Since I did a LOT of canning this summer I thought I'd send some of my jars out to distant relatives for Christmas presents. But I had trouble figuring out how to best ship my jars so they wouldn't break and so it wouldn't cost me a fortune to send. I sent out one package in a reused Styrofoam cooler, but nothing fit properly in there and it was really awkward. It didn't seem to make a nice presentation for the one receiving the gift.

Anyone have some tried and true methods for shipping your goods?


----------



## bajiay (Apr 8, 2008)

I have used a very sturdy box, cooler can break apart, and LOTS of the big bubble bubblewrap. Haven't had a problem that way.


----------



## katydidagain (Jun 11, 2004)

I used to send 6 pints of seedless (or pretty close) blackberry jam annually to a friend in CA. I used a priority mail box; 6 pints fit perfectly in 1 of them. I wrapped every jar in bubble wrap. I also reinforced the top, sides and bottom of the box with another layer of cardboard. In addition, I made dividers out of cardboard so each jar had a "cell". All arrived safe and sound. Last year we sent boxes to TX and NM packed the same way; they also got there safely.

Bubble wrap and a tight fight worked for me/us. If you're worried that they won't look "pretty" when the box is opened, then print a pretty label (I made a circular one that fit under the ring). Put a bow around the top. It's been my experience that most people are really thrilled to receive something not too sweet, that doesn't have to be consumed immediately and is homemade.


----------



## suitcase_sally (Mar 20, 2006)

katydidagain said:


> Bubble wrap and a tight fight worked for me/us.


Who won?


----------



## katydidagain (Jun 11, 2004)

suitcase_sally said:


> Who won?


Obviously the jars. Good eye there...


----------



## suitcase_sally (Mar 20, 2006)

:teehee: I couldn't help myself....


----------



## katydidagain (Jun 11, 2004)

suitcase_sally said:


> :teehee: I couldn't help myself....


Nothing wrong with that...


----------



## Kmac15 (May 19, 2007)

I sent jars to my BIL in Afghanistan by putting them in a box with the jar dividers that came with the box of jars. I filled in the spaces with lots of bubble wrap. Every jar made it but it did cost a fortune.


----------



## oneokie (Aug 14, 2009)

Look at www.Uline.com for glass shipping boxes.


----------



## Paquebot (May 10, 2002)

I get a lot of canned goods from other HT members in response to my annual seed offers. The most effective when sending more than one jar is to wrap each in bubble wrap. If they happen to get together in the box, one isn't going to break. Otherwise, just styrofoam packing peanuts should be sufficient. That's based on the premise that anything heavy enough to break the jar would do so with or without packing. PO also tends to ship the small Priority packages separate from big Parcel Post items. 

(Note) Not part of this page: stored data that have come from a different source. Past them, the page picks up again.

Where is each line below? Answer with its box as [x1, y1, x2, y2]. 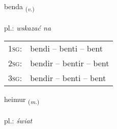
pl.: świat [4, 115, 33, 126]
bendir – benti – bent [30, 72, 106, 84]
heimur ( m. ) [4, 94, 40, 106]
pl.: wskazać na [4, 22, 51, 33]
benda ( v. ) [4, 1, 35, 13]
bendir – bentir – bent [30, 57, 109, 69]
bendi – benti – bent [30, 42, 103, 55]
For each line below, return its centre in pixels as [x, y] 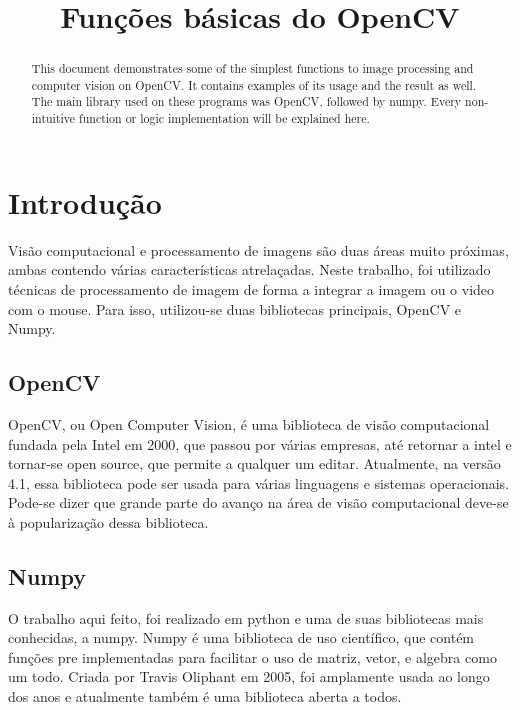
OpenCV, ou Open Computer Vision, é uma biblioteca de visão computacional [249, 423]
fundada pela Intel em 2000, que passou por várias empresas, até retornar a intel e [260, 443]
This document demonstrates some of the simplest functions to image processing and [252, 68]
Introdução [85, 201]
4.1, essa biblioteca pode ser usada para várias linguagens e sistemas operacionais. [259, 482]
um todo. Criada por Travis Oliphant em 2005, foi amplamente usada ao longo [249, 676]
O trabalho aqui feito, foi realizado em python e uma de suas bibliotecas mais [246, 617]
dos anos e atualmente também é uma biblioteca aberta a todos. [205, 696]
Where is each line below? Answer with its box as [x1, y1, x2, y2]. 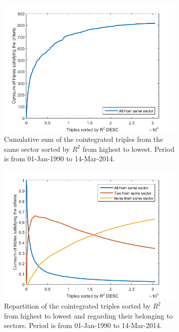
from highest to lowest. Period [83, 143, 175, 154]
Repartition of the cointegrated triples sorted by [4, 301, 151, 311]
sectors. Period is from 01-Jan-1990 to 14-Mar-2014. [4, 320, 162, 331]
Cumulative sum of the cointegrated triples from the [4, 134, 163, 144]
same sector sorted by [4, 143, 70, 154]
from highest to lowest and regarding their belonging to [4, 310, 173, 321]
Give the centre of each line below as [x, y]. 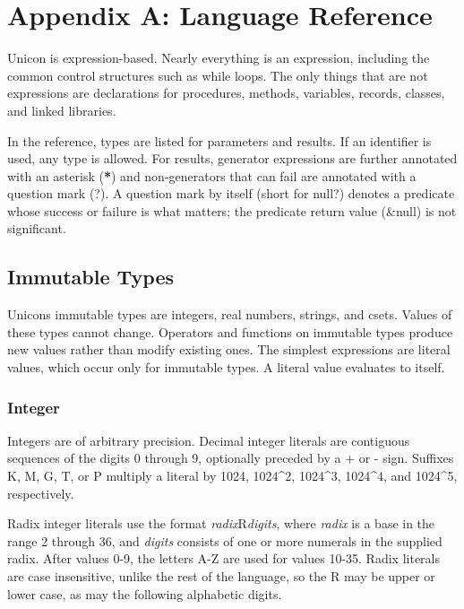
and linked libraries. [62, 110]
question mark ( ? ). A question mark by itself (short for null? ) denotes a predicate [231, 193]
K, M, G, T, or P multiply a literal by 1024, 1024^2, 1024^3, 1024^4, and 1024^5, [232, 476]
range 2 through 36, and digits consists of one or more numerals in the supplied [225, 540]
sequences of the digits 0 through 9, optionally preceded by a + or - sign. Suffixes [231, 458]
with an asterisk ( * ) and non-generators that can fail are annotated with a [212, 175]
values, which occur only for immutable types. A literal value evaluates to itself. [226, 367]
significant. [37, 228]
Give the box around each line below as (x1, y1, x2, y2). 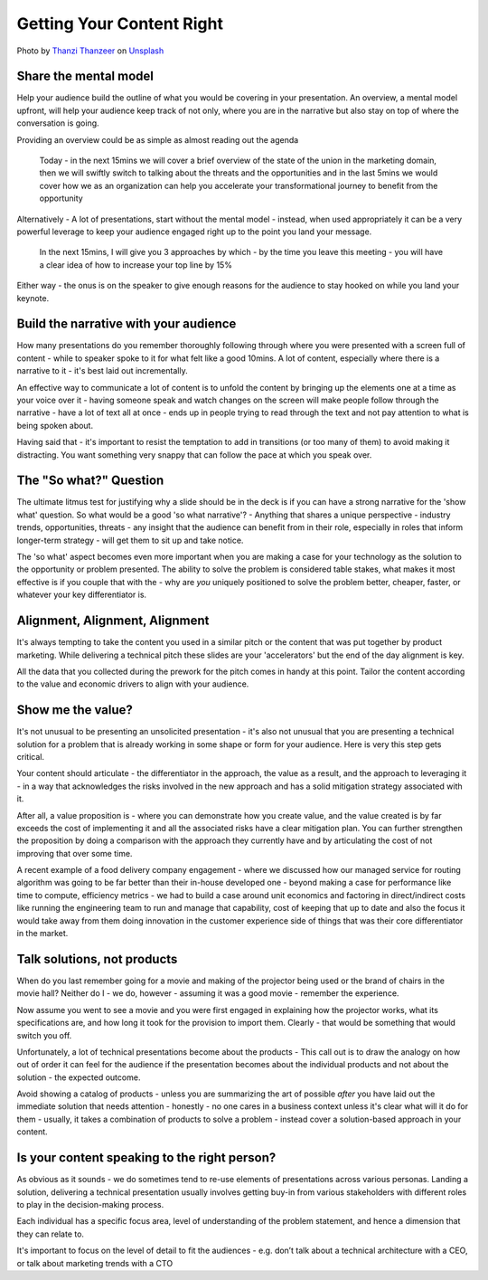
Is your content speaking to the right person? (16, 1150, 277, 1166)
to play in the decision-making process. (16, 1199, 164, 1209)
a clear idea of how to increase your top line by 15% (39, 259, 232, 270)
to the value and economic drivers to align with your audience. (16, 678, 249, 689)
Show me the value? (16, 702, 133, 718)
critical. (16, 751, 45, 762)
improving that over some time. (16, 848, 133, 858)
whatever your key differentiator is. (16, 589, 147, 601)
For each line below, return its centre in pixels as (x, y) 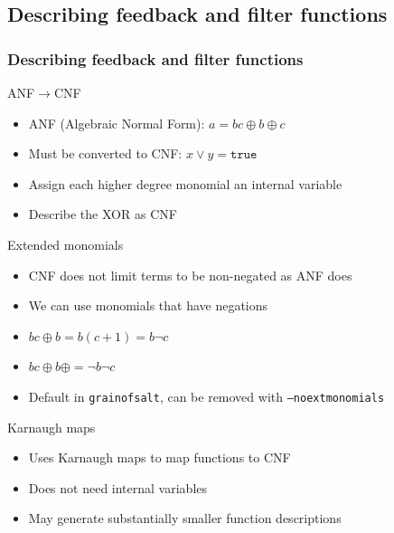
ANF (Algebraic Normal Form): (117, 123)
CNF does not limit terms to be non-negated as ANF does (190, 275)
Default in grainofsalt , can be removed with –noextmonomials (206, 396)
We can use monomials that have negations (148, 305)
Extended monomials (66, 244)
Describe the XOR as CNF (103, 214)
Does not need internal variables (118, 487)
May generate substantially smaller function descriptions (185, 518)
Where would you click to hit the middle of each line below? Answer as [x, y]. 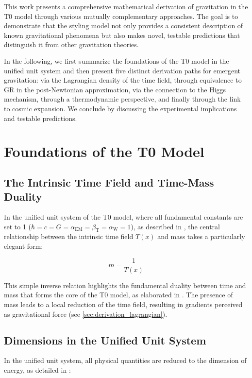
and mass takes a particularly [201, 236]
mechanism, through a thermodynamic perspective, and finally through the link [122, 99]
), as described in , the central [175, 226]
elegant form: [24, 246]
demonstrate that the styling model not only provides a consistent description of [124, 26]
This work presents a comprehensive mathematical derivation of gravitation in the [126, 6]
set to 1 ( [18, 226]
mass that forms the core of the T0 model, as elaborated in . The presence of [118, 295]
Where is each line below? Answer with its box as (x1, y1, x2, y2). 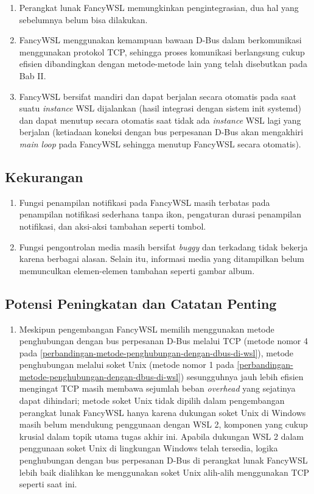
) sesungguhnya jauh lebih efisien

Lids must have the rings. (Did actually get 2 jars from HT member in MO with just the flats!) Rings may loosen but if a square of cloth is used first, it's absolutely tight. If a flat does then become unsealed, the cloth will soak up some of the liquid rather than have a PO nixed leaking package.

Martin


----------



## 7thswan (Nov 18, 2008)

Good timeing, I'm going to send some canned goods to my sis, was worried also. I have some cast iorn that I want to sell on the Barter board and was worried about that, so have been holding off until after the Christmas wave. We just recived a gift of Maryln Monroe drinking glasses and they came Perfect! So it's looking good for shipping!


----------